We decided to create a somewhat consistent dataset, and instead of including all kinds of photos, we selected 50 high-quality portrait-type photos. Then, we manually created the caption text files. You can find the whole dataset here (link).
We updated the inputs folder (removed the Boho dataset and added portraits. Updated the model name in the trainer to vodka_portraits and launched the trainer. After ~30 minutes, we had our LoRA ready and placed in Automatic1111 for testing!
Results
The results were truly surprising for such a low-effort fine-tuning. Now Vodka can generate some very high-quality realistic photos. It’s not perfect and doesn’t work on all generations, but results look amazing when it works. Let’s take a look at a few examples:
On portraits, we saw the improvement, and in many ways, it successfully addressed the issues we had with the Vodka series (realistic photos looking burned or plastic).
However, it was surprising that Vodka suddenly started generating realistic photos even for non-portrait generations. Remember that our dataset only contained human portraits.
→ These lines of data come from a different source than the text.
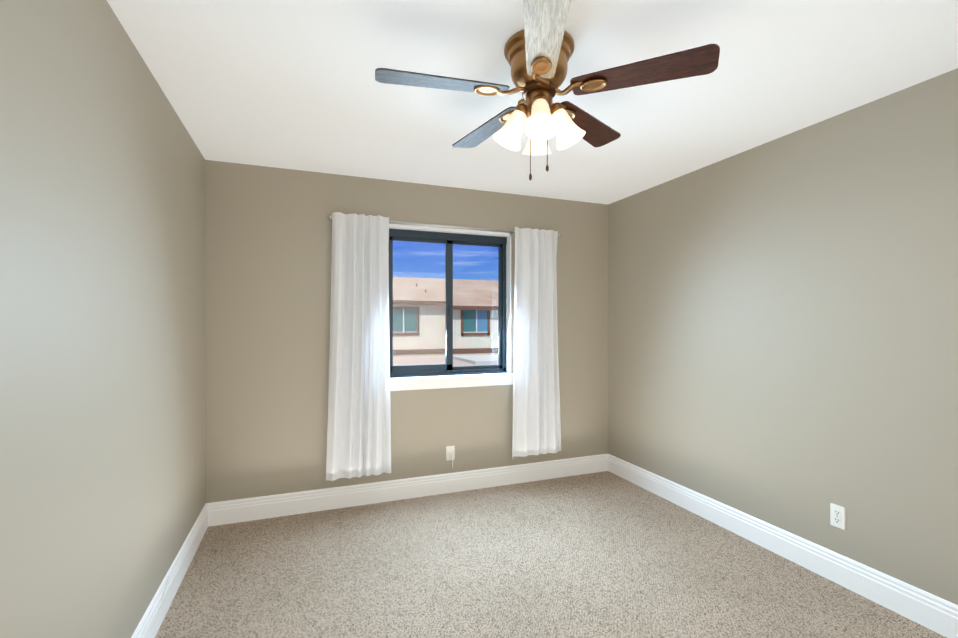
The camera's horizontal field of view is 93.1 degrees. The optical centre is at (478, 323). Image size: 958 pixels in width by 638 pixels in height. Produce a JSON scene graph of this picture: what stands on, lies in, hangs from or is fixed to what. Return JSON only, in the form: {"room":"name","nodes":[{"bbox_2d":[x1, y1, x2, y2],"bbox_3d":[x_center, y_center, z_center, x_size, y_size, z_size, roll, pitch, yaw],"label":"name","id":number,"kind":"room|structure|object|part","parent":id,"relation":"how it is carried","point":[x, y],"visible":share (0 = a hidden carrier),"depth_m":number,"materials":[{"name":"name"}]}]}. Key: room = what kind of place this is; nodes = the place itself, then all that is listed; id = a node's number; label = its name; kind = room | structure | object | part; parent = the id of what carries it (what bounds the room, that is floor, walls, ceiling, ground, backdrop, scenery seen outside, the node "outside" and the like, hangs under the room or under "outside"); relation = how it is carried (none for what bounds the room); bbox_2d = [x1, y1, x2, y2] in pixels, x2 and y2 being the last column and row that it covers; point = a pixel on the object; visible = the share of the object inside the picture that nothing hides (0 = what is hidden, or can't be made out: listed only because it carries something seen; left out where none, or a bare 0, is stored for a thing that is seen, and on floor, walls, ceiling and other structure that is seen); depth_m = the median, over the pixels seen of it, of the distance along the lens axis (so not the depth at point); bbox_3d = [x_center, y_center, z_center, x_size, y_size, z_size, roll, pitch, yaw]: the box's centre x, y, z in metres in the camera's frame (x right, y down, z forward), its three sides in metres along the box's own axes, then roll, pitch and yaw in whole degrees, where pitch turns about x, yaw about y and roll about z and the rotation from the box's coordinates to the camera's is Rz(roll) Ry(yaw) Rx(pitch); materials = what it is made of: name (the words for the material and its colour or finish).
{"room":"empty bedroom","nodes":[
{"label":"empty bedroom","id":0,"kind":"room"},
{"bbox_2d":[0,0,205,637],"bbox_3d":[-1.184,0.135,1.152,0.140,2.440,4.230,0,0,-21],"label":"wall","id":1,"kind":"structure","parent":0,"point":[102,360],"depth_m":1.42,"materials":[{"name":"beige paint"}]},
{"bbox_2d":[131,503,207,637],"bbox_3d":[-1.111,1.278,1.182,0.017,0.152,3.950,0,0,-21],"label":"baseboard","id":2,"kind":"structure","parent":1,"relation":"attached to","point":[177,570],"depth_m":2.22,"materials":[{"name":"white wood"}]},
{"bbox_2d":[205,160,607,502],"bbox_3d":[-0.343,0.130,3.661,3.220,2.440,0.140,0,0,-21],"label":"wall","id":3,"kind":"structure","parent":0,"point":[268,245],"depth_m":3.27,"materials":[{"name":"beige paint"}]},
{"bbox_2d":[206,454,607,526],"bbox_3d":[-0.315,1.274,3.590,3.220,0.152,0.017,0,0,-21],"label":"baseboard","id":4,"kind":"structure","parent":3,"relation":"attached to","point":[250,509],"depth_m":3.45,"materials":[{"name":"white wood"}]},
{"bbox_2d":[328,215,560,236],"bbox_3d":[-0.200,-0.753,3.586,1.885,0.040,0.099,0,0,-21],"label":"curtain rod","id":5,"kind":"object","parent":3,"relation":"attached to","point":[446,226],"visible":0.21,"depth_m":3.53,"materials":[{"name":"silver metal"}]},
{"bbox_2d":[326,212,390,480],"bbox_3d":[-0.866,0.163,3.272,0.455,1.897,0.086,0,0,-21],"label":"curtain","id":6,"kind":"object","parent":5,"relation":"hanging from","point":[359,432],"visible":1,"depth_m":3.27,"materials":[{"name":"fabric"}]},
{"bbox_2d":[512,227,560,457],"bbox_3d":[0.484,0.157,3.787,0.495,1.887,0.086,0,0,-21],"label":"curtain","id":7,"kind":"object","parent":5,"relation":"hanging from","point":[536,414],"visible":1,"depth_m":3.78,"materials":[{"name":"fabric"}]},
{"bbox_2d":[389,224,510,377],"bbox_3d":[-0.243,-0.169,3.687,1.057,1.186,0.122,0,0,-21],"label":"sliding window","id":8,"kind":"structure","parent":3,"relation":"in","point":[450,237],"depth_m":3.71,"materials":[{"name":"black metal"}]},
{"bbox_2d":[446,446,454,468],"bbox_3d":[-0.223,1.071,3.615,0.070,0.181,0.036,0,0,-21],"label":"electrical outlet","id":9,"kind":"object","parent":3,"relation":"attached to","point":[450,452],"visible":1,"depth_m":3.62,"materials":[{"name":"white plastic"}]},
{"bbox_2d":[390,373,512,390],"bbox_3d":[-0.229,0.468,3.652,1.165,0.094,0.110,0,0,-21],"label":"window sill","id":10,"kind":"structure","parent":3,"relation":"attached to","point":[435,382],"depth_m":3.61,"materials":[{"name":"white"}]},
{"bbox_2d":[107,0,957,203],"bbox_3d":[0.386,-1.147,1.748,3.500,0.120,4.230,0,0,-21],"label":"ceiling","id":11,"kind":"structure","parent":0,"point":[291,84],"depth_m":2.00,"materials":[{"name":"white paint"}]},
{"bbox_2d":[375,0,719,180],"bbox_3d":[0.204,-0.819,1.800,1.207,0.535,1.213,0,0,-21],"label":"ceiling fan","id":12,"kind":"object","parent":11,"relation":"hanging from","point":[538,50],"visible":1,"depth_m":1.70,"materials":[{"name":"brown wood"}]},
{"bbox_3d":[-0.134,-0.904,1.705,0.500,0.006,0.142,0,10,-13],"label":"blade","id":13,"kind":"part","parent":12,"relation":"part of","materials":[{"name":"grey wood"}]},
{"bbox_3d":[0.041,-0.904,2.116,0.142,0.006,0.500,-12,6,-30],"label":"blade","id":14,"kind":"part","parent":12,"relation":"part of","materials":[{"name":"grey wood"}]},
{"bbox_3d":[0.119,-0.767,1.801,0.131,0.154,0.122,0,0,-21],"label":"lamp shade","id":15,"kind":"part","parent":12,"relation":"part of","materials":[{"name":"white glass"}]},
{"bbox_3d":[0.169,-0.838,1.795,0.061,0.055,0.060,0,0,-21],"label":"light arm","id":16,"kind":"part","parent":12,"relation":"part of"},
{"bbox_3d":[0.247,-0.767,1.907,0.122,0.154,0.131,0,0,-21],"label":"lamp shade","id":17,"kind":"part","parent":12,"relation":"part of","materials":[{"name":"white glass"}]},
{"bbox_3d":[0.236,-1.004,1.790,0.274,0.166,0.274,0,0,-21],"label":"motor","id":18,"kind":"part","parent":12,"relation":"part of","materials":[{"name":"brown metal"}]},
{"bbox_3d":[0.231,-0.838,1.722,0.060,0.055,0.061,0,0,-21],"label":"light arm","id":19,"kind":"part","parent":12,"relation":"part of"},
{"bbox_3d":[0.225,-0.767,1.673,0.122,0.154,0.131,0,0,-21],"label":"lamp shade","id":20,"kind":"part","parent":12,"relation":"part of","materials":[{"name":"white glass"}]},
{"bbox_3d":[0.228,-0.776,1.688,0.051,0.084,0.061,0,0,-21],"label":"bulb","id":21,"kind":"part","parent":12,"relation":"part of","materials":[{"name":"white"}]},
{"bbox_3d":[0.202,-0.903,1.411,0.142,0.006,0.500,10,1,5],"label":"blade","id":22,"kind":"part","parent":12,"relation":"part of","materials":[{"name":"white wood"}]},
{"bbox_3d":[0.304,-0.838,1.785,0.061,0.055,0.060,0,0,-21],"label":"light arm","id":23,"kind":"part","parent":12,"relation":"part of"},
{"bbox_3d":[0.353,-0.767,1.779,0.131,0.154,0.122,0,0,-21],"label":"lamp shade","id":24,"kind":"part","parent":12,"relation":"part of","materials":[{"name":"white glass"}]},
{"bbox_3d":[0.486,-0.904,2.076,0.142,0.006,0.500,-13,-8,40],"label":"blade","id":25,"kind":"part","parent":12,"relation":"part of","materials":[{"name":"brown wood"}]},
{"bbox_3d":[0.586,-0.903,1.641,0.500,0.006,0.142,0,-10,23],"label":"blade","id":26,"kind":"part","parent":12,"relation":"part of","materials":[{"name":"brown wood"}]},
{"bbox_2d":[155,471,946,637],"bbox_3d":[0.386,1.413,1.753,3.500,0.120,4.230,0,0,-21],"label":"floor","id":27,"kind":"structure","parent":0,"point":[605,554],"depth_m":2.41,"materials":[{"name":"carpet"}]},
{"bbox_2d":[608,68,957,604],"bbox_3d":[1.956,0.132,2.349,0.140,2.440,4.230,0,0,-21],"label":"wall","id":28,"kind":"structure","parent":0,"point":[783,332],"depth_m":2.48,"materials":[{"name":"beige paint"}]},
{"bbox_2d":[608,454,957,637],"bbox_3d":[1.882,1.276,2.323,0.017,0.152,3.950,0,0,-21],"label":"baseboard","id":29,"kind":"structure","parent":28,"relation":"attached to","point":[936,614],"depth_m":2.47,"materials":[{"name":"white wood"}]},
{"bbox_2d":[830,503,845,529],"bbox_3d":[1.870,1.007,2.366,0.009,0.116,0.072,0,0,-21],"label":"electrical outlet","id":30,"kind":"object","parent":28,"relation":"attached to","point":[838,516],"visible":1,"depth_m":2.36,"materials":[{"name":"white plastic"}]},
{"label":"outside","id":31,"kind":"structure","parent":0,"visible":0},
{"bbox_2d":[393,277,497,366],"bbox_3d":[1.644,0.936,22.004,100.000,7.354,31.000,0,0,-21],"label":"building","id":32,"kind":"structure","parent":31,"point":[459,321],"depth_m":24.19,"materials":[{"name":"brown"}]},
{"bbox_3d":[-0.365,0.224,24.463,42.000,2.809,0.990,0,0,-21],"label":"trim","id":33,"kind":"part","parent":32,"relation":"part of","materials":[{"name":"brown"}]},
{"bbox_2d":[477,310,486,331],"bbox_3d":[0.162,-0.106,24.527,0.630,1.210,0.015,0,0,-21],"label":"window pane","id":34,"kind":"object","parent":32,"relation":"hanging from","point":[483,318],"depth_m":24.51,"materials":[{"name":"blue glass"}]}
]}
It almost felt like this LoRA unlocked the capability of photorealism that was already there from inside the Vodka model.
And this nature shot confirmed its ability to generalize beyond portraits once again.
Overall observations so far:
The model can generate very high-quality photorealistic images
It also introduced many issues; in some generations, fingers are now extra deformed, and we observe some forgetting of subjects they knew before.
The model's diversity went down, generating more similar images within the same prompt.
Homework and Next Steps
Overall it was a very fun journey, and we created a LoRA that is fun and useful.
I hope this post is useful for you to get started with LoRAs and to adapt the approach we used to get up to speed on some topics quickly. And now that we like this space and see it has a lot of potential, it is time to recognize that there is much more to learn and try. That’s why we like to document some next steps and homework that we need to do to start climbing this exciting learning curve:
read the paper about the LoRA method https://arxiv.org/abs/2106.09685
Do a proper WSL2 setup
Practice - train more LoRAs
Start structured experiments to understand what are the things that matter in the process
Keep watching what others are doing and stay up to date.